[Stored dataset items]
-=-=-
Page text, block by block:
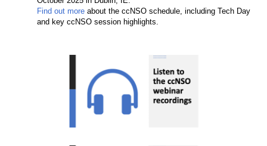
Find out more about the ccNSO schedule, including Tech Day
and key ccNSO session highlights.
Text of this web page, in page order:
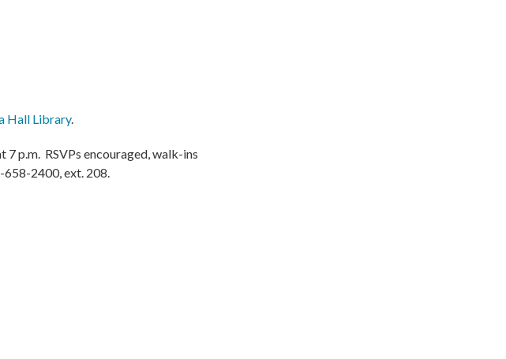
Hall Library.
p.m. RSVPs encouraged, walk-ins
658-2400, ext. 208.
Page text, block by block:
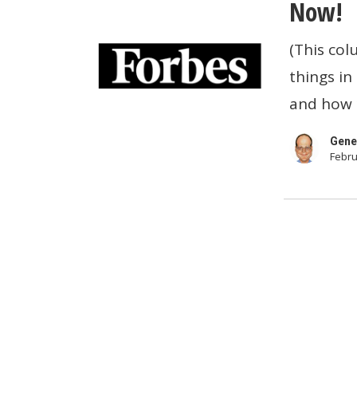
News:
Your
Laptops
Now!
Now!
(This
things in
and
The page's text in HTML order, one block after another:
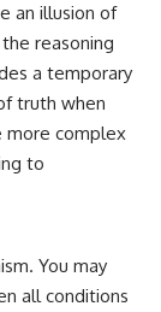
an illusion of
reasoning
a temporary
truth when
more complex
to
You may
all conditions
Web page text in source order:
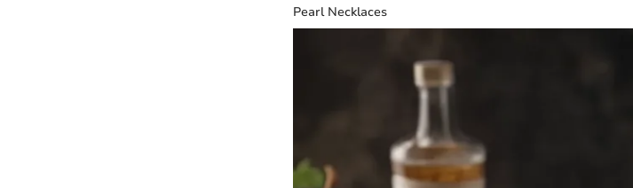
Pearl Necklaces
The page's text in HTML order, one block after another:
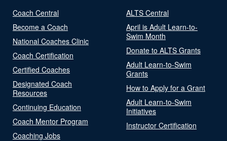
Coach Central
Become a Coach
National Coaches Clinic
Coach Certification
Certified Coaches
Designated Coach
Resources
Continuing Education
Coach Mentor Program
Coaching Jobs
ALTS Central
April is Adult Learn-to-
Swim Month
Donate to ALTS Grants
Adult Learn-to-Swim
Grants
How to Apply for a Grant
Adult Learn-to-Swim
Initiatives
Instructor Certification
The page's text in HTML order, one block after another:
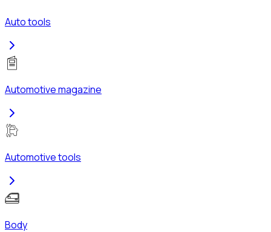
-=-=-
■ Exercise aim ■
Transcribe the lines above exactly, setting aside any picture among them.

■ Worked solution ■
Page text, block by block:
Find out more about the ccNSO schedule, including Tech Day
and key ccNSO session highlights.
Text of this web page, in page order:
Hall Library.
p.m. RSVPs encouraged, walk-ins
658-2400, ext. 208.
Page text, block by block:
News:
Your
Laptops
Now!
Now!
(This
things in
and
The page's text in HTML order, one block after another:
an illusion of
reasoning
a temporary
truth when
more complex
to
You may
all conditions
Web page text in source order:
Pearl Necklaces
The page's text in HTML order, one block after another:
Coach Central
Become a Coach
National Coaches Clinic
Coach Certification
Certified Coaches
Designated Coach
Resources
Continuing Education
Coach Mentor Program
Coaching Jobs
ALTS Central
April is Adult Learn-to-
Swim Month
Donate to ALTS Grants
Adult Learn-to-Swim
Grants
How to Apply for a Grant
Adult Learn-to-Swim
Initiatives
Instructor Certification
The page's text in HTML order, one block after another:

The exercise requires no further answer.